This concept adds privacy, verifiability, and quantum randomness as first-class citizens, making it resilient to tampering and eavesdropping.

wet tendon
#

cryptography works inside finite space.. a biiiiig one.. huuge.. but still finite..

storm hornet
#

Cryptography uses small, finite keys like a 256-bit number but the number of possible keys is so huge it’s practically endless.
Because you can’t realistically try every key, that tiny piece of data opens a search space that feels infinite.
It’s a way of getting “unlimited” possibilities out of limited storage.

violet light
# wet tendon what do you mean 'get updated and carried forward'? Updated where and how?

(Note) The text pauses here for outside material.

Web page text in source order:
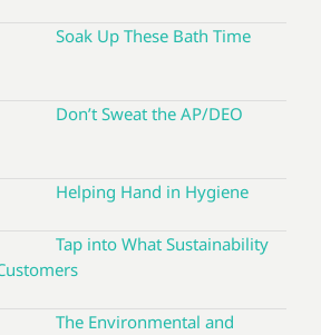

I am still tinkering and working through it, I have a project for my philosophy book club creating philosopher bots who form beliefs over time. Any time the AI forms a new belief there is scaffolding in place (conceptual scaffolds not ML scaffolds) which result in storage into a Postgres DB and graph DB to store the belief atoms and different types of relationships between them.

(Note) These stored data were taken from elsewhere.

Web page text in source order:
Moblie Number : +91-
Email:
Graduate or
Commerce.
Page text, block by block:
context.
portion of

So let's say I say 'Snarglefluff steals from others without remorse'

The AI infers a lot of stuff. It outputs a tons of new beliefs. Due to post limits lets look at one:

{
"id": "ba:lacks_empathy_guilt",
"subject": "agent:snarglefluff",
"predicate": "has_empathy_or_guilt_for_harm",
"object": false,
"polarity": "inferred",
"confidence": 0.8,
"justification": "Lack of remorse for stealing was interpreted as reduced empathy/guilt toward victims.",
"created_at": "2025-09-22T09:00:00-07:00"
}

But later the AI finds out that "Snarglefluff comforted a victim after they were harmed, showing genuine concern for their well-being"

Resulting in:

{
"id": "ba:shows_empathy_guilt",
"subject": "agent:snarglefluff",
"predicate": "has_empathy_or_guilt_for_harm",
"object": true,
"polarity": "inferred",
"confidence": 0.85,
"justification": "Snarglefluff comforted a victim after they were harmed, showing genuine concern for their well-being.",
"created_at": "2025-09-22T09:15:00-07:00"
}

An incongruity has now formed (I studied those in grad school when modeling humor!). This requires a resolution process. The system would detect the same subject/predicate with opposite truth values. It then goes through a process involving things like confidence, evidence, source reliability, and so on to choose which one to keep and which one to prune.

#

(during 'sleep' well established beliefs might be used for fine tuning)

storm hornet
#

In pure mathematics, one-way cryptography is irreversible: once an output is produced, the input cannot be efficiently recovered.
The output is immutable and timeless—it never changes or “ages” within the abstract system.
In this sense, cryptographic outputs have a kind of computational immortality, like a time crystal in logic rather than in physics.

wet tendon
#

i dont say is not useful on the case u using it.. but is not training..

violet light
#

It is not RAG. RAG just retrieves chunks of data and injects them into the context - nothing is being structurally transformed beyond retrieval. This type of system (I just tinker, others have built extensive frameworks) is a semantic memory layer that stores beliefs (in Postgres/graph DB) with confidence, provenance, and contradiction resolution, so the belief state itself evolves over time.

#

ML does not have a monopoly on the word 'training' to mean weight updates.

wet tendon
#

when we talk about training an llm yes.. its this

#

you store beliefs in graphdb, then how do you recall that?

violet light
# wet tendon when we talk about training an llm yes.. its this

One problem with getting stuck into a paradigm and currently accepted naming is that you become inflexible. We could say 'teaching'.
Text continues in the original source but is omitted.